OK so there is a fine line here. First off - data recovery is not cheap. And there is a reason for this. I recently did a 12.9 GB maxtor drive. This drive suffered from a failed head stack. We needed four donor drives to get all the parts we needed to rebuild the damaged drive and spent almost 5 hours till we got the drive rebuilt and recognized on the Deepspar imager. We then ran it round the clock on the imager from Monday afternoon till Friday afternoon and got a bit less than 97% of the surface imaged. The file structure was toast, so we ran XWays forensic software to scan and do the logical file recovery.
The problem is when the 'local computer shop' does data recovery. They probably run the same software you can buy for less than 100 bucks against the drive and call it recovered. This stuff is great if you have a functioning drive, but won't handle bad sectors like dedicated hardware imaging devices do (For example, the deepspar forensic edition imager is close to $5000). $300 for a recovery is CHEAP!

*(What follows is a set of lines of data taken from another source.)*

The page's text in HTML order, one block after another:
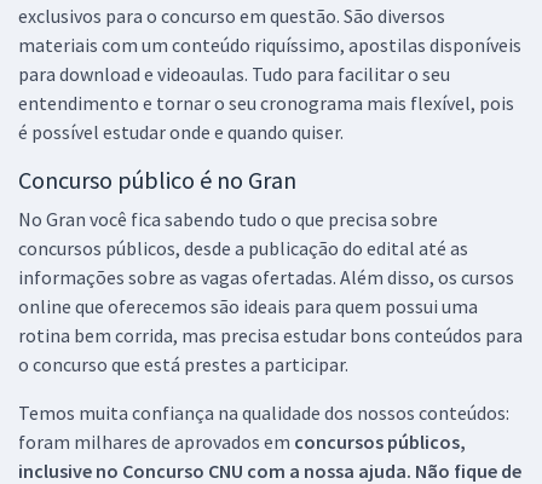
exclusivos para o concurso em questão. São diversos
materiais com um conteúdo riquíssimo, apostilas disponíveis
para download e videoaulas. Tudo para facilitar o seu
entendimento e tornar o seu cronograma mais flexível, pois
é possível estudar onde e quando quiser.
Concurso público é no Gran
No Gran você fica sabendo tudo o que precisa sobre
concursos públicos, desde a publicação do edital até as
informações sobre as vagas ofertadas. Além disso, os cursos
online que oferecemos são ideais para quem possui uma
rotina bem corrida, mas precisa estudar bons conteúdos para
o concurso que está prestes a participar.
Temos muita confiança na qualidade dos nossos conteúdos:
foram milhares de aprovados em concursos públicos,
inclusive no Concurso CNU com a nossa ajuda. Não fique de

Also most people want to know what it is going to cost them before they send their drive for recovery, so the DR industry has come up with the 'fixed price senario'. Two ways to do that. Assume that some jobs you will lose money, some you will make money and go for an average. The other is to set your price, and only go to a certain level. Drives beyond that level are called unrecoverable. The average local computer shop probably doesn't do enough high end recoveries to justify the cost of clean room, tools, and the reasearch that goes into a physical recovery, or even the expense of the more difficult logical recoveries ( SA area or firmware corruption, bad translator table, bad p-list or g-list.)
You can also run into parts issues. I have a 60 GB 2.5 in Hitachi drive with a bad logic board sitting on the bench. I'm still looking for a compatible donor drive. While I have 7 of these same drives in stock - none of them look to be a good match. I've found 2 matching drives from a vendor, at a cost of $180.00 each. Why? They know it is for a data recovery because I had multiple identificatin numbers on the drive that had to match. Normally a board swap is a pretty easy recovery, assuming no other dmage has occurred to internal components. I was able to get the drive to spin up with one of the boars I have, but untill I ge the correct board, I can't even be 100% certain the spindle motor is good. If the board failed while the drive was running, then there is a potential there was head or platter damage, but again, until I have a running drive, I can't be certain. Now since this drive is for my boss's cousin, it is not a high priority job, I can look further for the parts. But if it was for a customer who needed their data ASAP, then I would have pretty much had to go for the $180 dollar drives, and they were still not exact matches.
Hopefully this explains a bit why recovery can be such an expensive proposition. Regular backups of your data is a WHOLE heck of a lot cheaper!